Monday, February 18, 2008

Obama and Change

A friend of mine asked for my thoughts on Barack Obama. I alluded to my opinion in my previous post, but I wanted to expand on it here because some libertarians seem to be warming up to Obama.

My friend also sent me this link to Lawrence Lessig's video on why he, Lessig, supports Obama over Clinton. I will try to address some of the points in that video.

Peace for a change

I agree with Lessig's message that electing Obama would give us the best chance for getting out of Iraq. Being against this war from the beginning, I have been tempted to support Obama just on this issue alone. In fact, Obama's 2002 speech opposing the war expresses some sentiments with which I can agree. In particular, the following
I stand before you as someone who is not opposed to war in all circumstances...I don’t oppose all wars...What I am opposed to is a dumb war. What I am opposed to is a rash war...A war based not on reason but on passion, not on principle but on politics.
I can agree with this attitude, but I don't think it goes far enough. What is Obama's philosophical approach to foreign policy in general? Looking at his foreign policy page, I see a hodgepodge of diplomatic efforts that rely on the U.S. being heavily involved in the affairs of other countries. For example
Obama would offer the Iranian regime a choice. If Iran abandons its nuclear program and support for terrorism, we will offer incentives like membership in the World Trade Organization, economic investments, and a move toward normal diplomatic relations. If Iran continues its troubling behavior, we will step up our economic pressure and political isolation.
And if the "economic pressure and political isolation" doesn't work? How far is Obama willing to go? And does this policy risk harming the good will we have with the Iranian people?

What about a non-interventionist policy that pulls U.S. troops, money, and influence out of the affairs of other countries? What are Obama's criteria for a "smart" war? I may be cynical, but my guess would be that Obama, like Bill Clinton, will justify bombing foreign countries with rhetorical flash, and his supporters will eat it up.

How much change, really?

A word on this idea of "change." All candidates for president running against an incumbent in the opposite party are for change. They may wrap it up with noble rhetoric like "changing the tone in Washington," but in reality they just want to change who holds the reins of power. I defy you to name a national election in your lifetime in which someone was not calling for "changing the tone in Washington." Bush in 2000 called himself the "uniter". In 1988 George H.W. Bush was running on a platform of a "kinder, gentler America." This from a man who was essentially the incumbent.

Let's call this Orwell's Law: a word's meaningfulness is inversely proportional to the number of political placards it is printed on.

So, I don't think Obama is for "change." Yes, he wants to end the war in Iraq, but that's about as far as it goes. I know he talks about warm and fuzzy concepts of unity and bringing people together, but I'm sorry, I've heard it before.

He is basically running on the same platform that all Democrats have run on for the past 70 years - the continuation of the New Deal. Take a look at the Issues tab on his website and tell me what's different about his proposals? He may not give hard details, but the basic outlines are pure New Deal statism. Almost every bullet item begins with "The Obama program creates..." or "The Obama program increases.." Yes, the details of his plans may be structurally different from some other candidate's, but how is it philosophically different? Quibbling over which department runs a new program or what percentage increase a program should get is not fundamentally different from what we've seen since the 1930's.

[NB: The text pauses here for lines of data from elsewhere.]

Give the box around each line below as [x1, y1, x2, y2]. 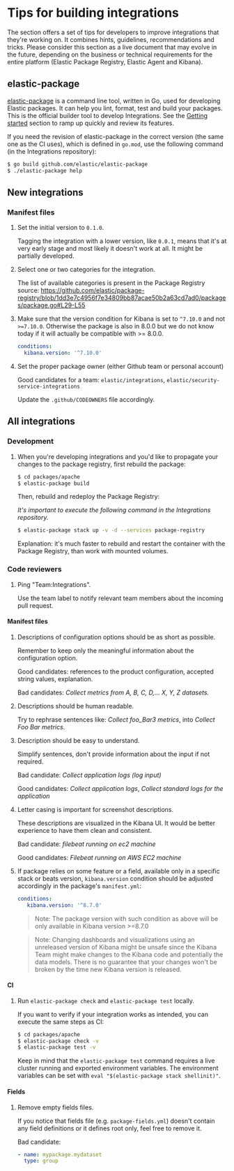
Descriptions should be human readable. [17, 701, 134, 710]
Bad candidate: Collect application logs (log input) [17, 771, 162, 779]
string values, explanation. [17, 674, 93, 683]
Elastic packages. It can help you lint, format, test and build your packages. [7, 103, 223, 112]
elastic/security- [166, 377, 221, 384]
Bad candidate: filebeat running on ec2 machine [17, 840, 156, 848]
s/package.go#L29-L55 [17, 301, 86, 310]
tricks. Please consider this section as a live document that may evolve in [7, 43, 217, 51]
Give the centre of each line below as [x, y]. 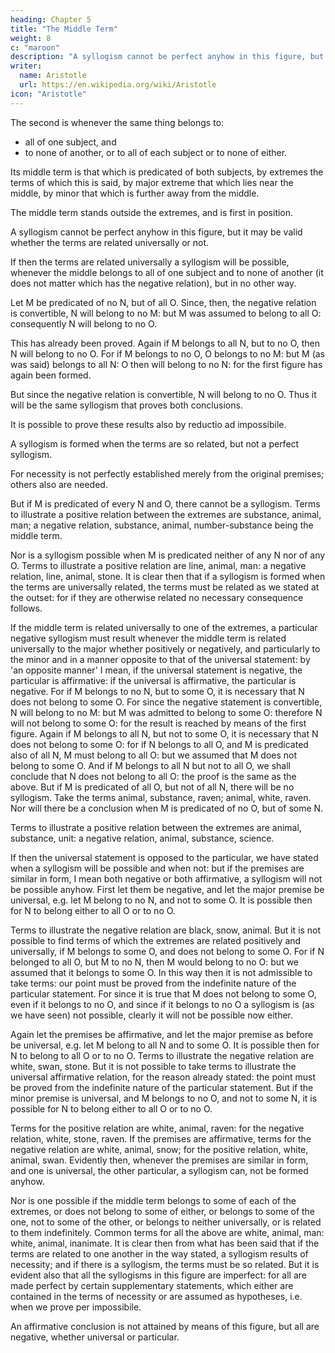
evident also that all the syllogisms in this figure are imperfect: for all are [159, 1275]
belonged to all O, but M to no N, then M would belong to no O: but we [155, 962]
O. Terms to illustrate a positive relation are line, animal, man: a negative [158, 565]
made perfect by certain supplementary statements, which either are [152, 1285]
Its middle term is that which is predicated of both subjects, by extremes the [167, 172]
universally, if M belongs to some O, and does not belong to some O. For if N [167, 951]
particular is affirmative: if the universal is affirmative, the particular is [153, 680]
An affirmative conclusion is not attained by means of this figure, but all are [165, 1326]
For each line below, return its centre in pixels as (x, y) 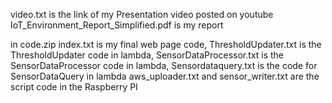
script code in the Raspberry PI (74, 87)
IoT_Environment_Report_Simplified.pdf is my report (117, 25)
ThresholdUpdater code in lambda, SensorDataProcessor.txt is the (147, 55)
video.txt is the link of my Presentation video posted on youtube (142, 14)
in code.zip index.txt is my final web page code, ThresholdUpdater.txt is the (166, 44)
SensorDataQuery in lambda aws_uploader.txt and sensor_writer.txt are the (165, 76)
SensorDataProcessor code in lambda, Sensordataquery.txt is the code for (164, 65)
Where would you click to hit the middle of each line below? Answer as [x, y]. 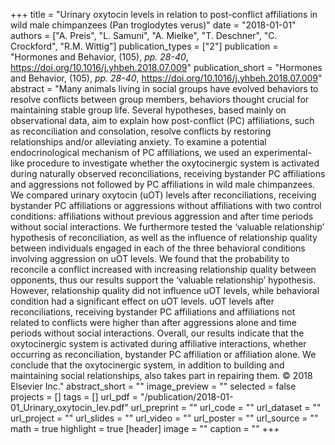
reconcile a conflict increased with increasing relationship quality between [163, 269]
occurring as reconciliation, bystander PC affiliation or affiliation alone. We [163, 354]
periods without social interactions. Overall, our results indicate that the [157, 333]
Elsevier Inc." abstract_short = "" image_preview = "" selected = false [153, 386]
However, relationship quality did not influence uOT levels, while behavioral [165, 290]
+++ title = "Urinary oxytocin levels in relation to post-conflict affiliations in [164, 14]
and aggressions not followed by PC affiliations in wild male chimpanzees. [163, 184]
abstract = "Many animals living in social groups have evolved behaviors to [164, 88]
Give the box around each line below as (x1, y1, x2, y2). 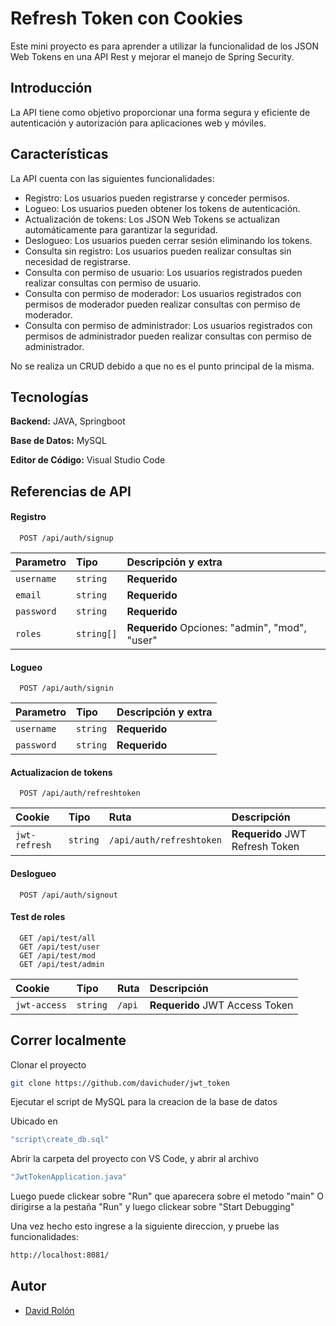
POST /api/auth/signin (19, 683, 114, 694)
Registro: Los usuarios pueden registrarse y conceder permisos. (24, 192, 290, 204)
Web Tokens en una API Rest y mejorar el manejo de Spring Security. (10, 50, 295, 62)
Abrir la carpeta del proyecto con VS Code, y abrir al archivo (10, 1153, 259, 1165)
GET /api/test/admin (19, 959, 105, 969)
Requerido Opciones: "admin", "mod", (126, 620, 307, 634)
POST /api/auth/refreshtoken (19, 788, 141, 799)
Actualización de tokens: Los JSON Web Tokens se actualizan (24, 213, 280, 225)
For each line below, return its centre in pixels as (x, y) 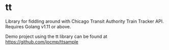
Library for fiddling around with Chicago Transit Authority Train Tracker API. (84, 21)
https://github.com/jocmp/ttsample (42, 41)
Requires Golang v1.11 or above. (38, 26)
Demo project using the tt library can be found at (57, 36)
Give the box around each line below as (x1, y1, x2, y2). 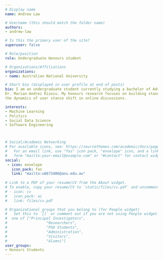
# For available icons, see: (5, 144, 64, 149)
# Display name (5, 7, 36, 12)
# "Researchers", (5, 221, 77, 226)
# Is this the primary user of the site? (5, 38, 90, 43)
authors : (5, 25, 23, 30)
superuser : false (5, 43, 40, 47)
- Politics (5, 113, 27, 119)
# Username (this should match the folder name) (5, 20, 105, 25)

The problem I see is that these programs create constituencies and an entitlement mentality that cause domestic conflict. Any new program that Obama creates will be for a constituency that will fight tooth and nail to see it continue or expanded by future administrations. When the inevitable budget crisis comes, lobbying for those programs will increase and pit one set of constituencies against another.

Take Social Security, for example. Anyone who questions the efficacy or financial health of Social Security is deemed an enemy of seniors. Touch it and your political career is in jeopardy. You can say the same for Medicare, Medicaid, eduction, and to a lesser degree the minimum wage, and public funding of the arts.

Take this piece of legislation co-sponsored by Obama himself. Even if this bill is well-intentioned, having the government define a "Patriot Employer" creates a mindset of division and ugly nationalism, and gives future lawmakers more ways to pander to the masses.

By growing the scope of government, Obama is creating more ammunition for future political wars. How many times have you heard the phrase "this next election is the most important in our lifetime"? I think I've heard it in nearly every election since I've been politically active (1988). Why do people say this? Because the federal government has taken on so much responsibility that even slowing its growth is considered to be the end of civilization.


I respect Obama's stance against the Iraq war, and I can understand why people may want to vote for him on this issue alone. But as a libertarian, I am disturbed by his trust in government to solve so many problems. His overall philosophy is still that of welfare at home, intervention abroad.

I fear that many libertarians are getting drawn in by Obama's rhetorical skills. While I find it somewhat refreshing to hear someone passionately express their beliefs with skill, I would hope that libertarians would not get caught up in the religious oratorical flair of a gifted politician.

By the way, I haven't voted since 2000 and would not have voted for Obama anyway. Politics is not the way to solve problems.